● **PROBLEM DESCRIPTION**
Starting at the line that holds "summary of changes" and stopping at the line that holds "primitives and calculates", restate the records below word for word, with both of those lines included.

(Records from a dataset)
───
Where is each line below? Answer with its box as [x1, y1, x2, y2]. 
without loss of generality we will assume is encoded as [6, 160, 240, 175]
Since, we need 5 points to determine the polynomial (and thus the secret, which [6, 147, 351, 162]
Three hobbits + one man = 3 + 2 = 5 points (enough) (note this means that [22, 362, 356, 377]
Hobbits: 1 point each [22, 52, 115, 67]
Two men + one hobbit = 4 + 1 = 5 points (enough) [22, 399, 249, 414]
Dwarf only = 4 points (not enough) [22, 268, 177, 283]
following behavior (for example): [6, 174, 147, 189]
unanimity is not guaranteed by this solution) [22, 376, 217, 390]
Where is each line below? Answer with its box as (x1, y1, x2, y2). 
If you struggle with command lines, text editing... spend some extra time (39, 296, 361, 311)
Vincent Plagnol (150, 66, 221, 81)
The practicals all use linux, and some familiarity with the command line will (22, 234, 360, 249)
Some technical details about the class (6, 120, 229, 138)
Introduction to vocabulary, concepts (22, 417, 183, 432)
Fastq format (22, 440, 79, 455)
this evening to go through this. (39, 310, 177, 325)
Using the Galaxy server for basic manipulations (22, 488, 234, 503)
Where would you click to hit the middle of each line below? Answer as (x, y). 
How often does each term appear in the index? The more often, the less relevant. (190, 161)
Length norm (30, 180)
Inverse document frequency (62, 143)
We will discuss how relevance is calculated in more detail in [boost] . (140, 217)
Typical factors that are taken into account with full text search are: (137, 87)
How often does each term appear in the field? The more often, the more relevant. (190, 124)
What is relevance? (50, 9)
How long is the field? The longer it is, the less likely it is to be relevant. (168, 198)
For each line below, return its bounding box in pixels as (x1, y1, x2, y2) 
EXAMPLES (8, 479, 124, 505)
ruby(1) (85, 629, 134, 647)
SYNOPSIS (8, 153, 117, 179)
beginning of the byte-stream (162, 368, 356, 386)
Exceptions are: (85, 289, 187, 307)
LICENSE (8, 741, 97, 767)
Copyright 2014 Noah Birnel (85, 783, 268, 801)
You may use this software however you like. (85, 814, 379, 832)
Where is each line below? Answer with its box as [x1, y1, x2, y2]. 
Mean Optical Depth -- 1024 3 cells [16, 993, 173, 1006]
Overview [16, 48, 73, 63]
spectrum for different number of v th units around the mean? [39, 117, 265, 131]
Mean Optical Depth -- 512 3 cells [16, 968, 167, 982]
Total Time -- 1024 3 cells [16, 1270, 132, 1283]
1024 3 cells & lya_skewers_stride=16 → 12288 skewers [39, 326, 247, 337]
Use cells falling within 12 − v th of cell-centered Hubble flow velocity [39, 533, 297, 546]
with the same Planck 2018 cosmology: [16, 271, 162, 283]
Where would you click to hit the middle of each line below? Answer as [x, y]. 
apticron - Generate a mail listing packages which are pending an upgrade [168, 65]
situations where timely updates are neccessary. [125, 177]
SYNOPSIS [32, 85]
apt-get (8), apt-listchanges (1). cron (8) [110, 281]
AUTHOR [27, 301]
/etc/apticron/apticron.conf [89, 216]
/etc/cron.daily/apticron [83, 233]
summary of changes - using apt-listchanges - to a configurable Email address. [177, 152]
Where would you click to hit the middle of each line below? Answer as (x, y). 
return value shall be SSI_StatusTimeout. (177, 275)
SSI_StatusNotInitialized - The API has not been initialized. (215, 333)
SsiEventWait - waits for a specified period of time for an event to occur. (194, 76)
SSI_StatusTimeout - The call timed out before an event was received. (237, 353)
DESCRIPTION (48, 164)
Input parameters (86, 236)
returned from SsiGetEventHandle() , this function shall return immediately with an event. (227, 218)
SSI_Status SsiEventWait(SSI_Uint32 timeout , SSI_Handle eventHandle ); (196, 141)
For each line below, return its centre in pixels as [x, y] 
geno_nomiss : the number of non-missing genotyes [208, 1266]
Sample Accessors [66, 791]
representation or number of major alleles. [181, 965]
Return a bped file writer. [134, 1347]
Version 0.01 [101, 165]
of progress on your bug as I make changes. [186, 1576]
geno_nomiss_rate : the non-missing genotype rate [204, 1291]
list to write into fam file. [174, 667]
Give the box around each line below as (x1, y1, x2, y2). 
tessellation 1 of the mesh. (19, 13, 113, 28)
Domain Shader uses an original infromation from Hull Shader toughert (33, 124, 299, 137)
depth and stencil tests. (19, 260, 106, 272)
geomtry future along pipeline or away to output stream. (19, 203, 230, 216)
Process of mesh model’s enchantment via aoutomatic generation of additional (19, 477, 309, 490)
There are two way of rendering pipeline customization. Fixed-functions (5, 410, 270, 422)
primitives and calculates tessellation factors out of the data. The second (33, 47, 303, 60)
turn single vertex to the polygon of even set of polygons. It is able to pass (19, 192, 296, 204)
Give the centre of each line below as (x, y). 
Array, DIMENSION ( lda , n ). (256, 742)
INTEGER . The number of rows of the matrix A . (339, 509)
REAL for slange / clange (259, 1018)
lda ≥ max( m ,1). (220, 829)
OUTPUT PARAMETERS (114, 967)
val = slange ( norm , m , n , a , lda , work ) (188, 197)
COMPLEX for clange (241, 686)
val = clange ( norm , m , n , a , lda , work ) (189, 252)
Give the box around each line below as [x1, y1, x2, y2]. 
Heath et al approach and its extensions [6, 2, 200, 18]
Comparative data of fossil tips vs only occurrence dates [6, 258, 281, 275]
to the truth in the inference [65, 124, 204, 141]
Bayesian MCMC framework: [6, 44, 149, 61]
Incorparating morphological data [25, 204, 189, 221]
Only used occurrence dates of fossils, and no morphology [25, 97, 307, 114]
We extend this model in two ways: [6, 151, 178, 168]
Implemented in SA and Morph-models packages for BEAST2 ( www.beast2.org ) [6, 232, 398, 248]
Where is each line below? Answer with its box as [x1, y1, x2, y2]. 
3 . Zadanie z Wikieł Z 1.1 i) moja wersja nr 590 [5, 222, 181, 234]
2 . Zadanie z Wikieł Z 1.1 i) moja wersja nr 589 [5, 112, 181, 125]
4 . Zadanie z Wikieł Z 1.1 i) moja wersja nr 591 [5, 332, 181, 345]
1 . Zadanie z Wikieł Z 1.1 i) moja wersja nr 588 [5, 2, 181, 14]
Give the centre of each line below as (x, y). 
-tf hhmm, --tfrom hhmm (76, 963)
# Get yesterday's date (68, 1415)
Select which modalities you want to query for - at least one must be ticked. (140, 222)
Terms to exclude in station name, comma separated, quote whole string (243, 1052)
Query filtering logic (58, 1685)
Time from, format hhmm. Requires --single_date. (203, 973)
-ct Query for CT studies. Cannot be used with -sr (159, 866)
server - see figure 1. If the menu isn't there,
───
● **TASK RESULT**
summary of changes - using apt-listchanges - to a configurable Email address. [177, 152]
Where would you click to hit the middle of each line below? Answer as (x, y). 
return value shall be SSI_StatusTimeout. (177, 275)
SSI_StatusNotInitialized - The API has not been initialized. (215, 333)
SsiEventWait - waits for a specified period of time for an event to occur. (194, 76)
SSI_StatusTimeout - The call timed out before an event was received. (237, 353)
DESCRIPTION (48, 164)
Input parameters (86, 236)
returned from SsiGetEventHandle() , this function shall return immediately with an event. (227, 218)
SSI_Status SsiEventWait(SSI_Uint32 timeout , SSI_Handle eventHandle ); (196, 141)
For each line below, return its centre in pixels as [x, y] 
geno_nomiss : the number of non-missing genotyes [208, 1266]
Sample Accessors [66, 791]
representation or number of major alleles. [181, 965]
Return a bped file writer. [134, 1347]
Version 0.01 [101, 165]
of progress on your bug as I make changes. [186, 1576]
geno_nomiss_rate : the non-missing genotype rate [204, 1291]
list to write into fam file. [174, 667]
Give the box around each line below as (x1, y1, x2, y2). 
tessellation 1 of the mesh. (19, 13, 113, 28)
Domain Shader uses an original infromation from Hull Shader toughert (33, 124, 299, 137)
depth and stencil tests. (19, 260, 106, 272)
geomtry future along pipeline or away to output stream. (19, 203, 230, 216)
Process of mesh model’s enchantment via aoutomatic generation of additional (19, 477, 309, 490)
There are two way of rendering pipeline customization. Fixed-functions (5, 410, 270, 422)
primitives and calculates tessellation factors out of the data. The second (33, 47, 303, 60)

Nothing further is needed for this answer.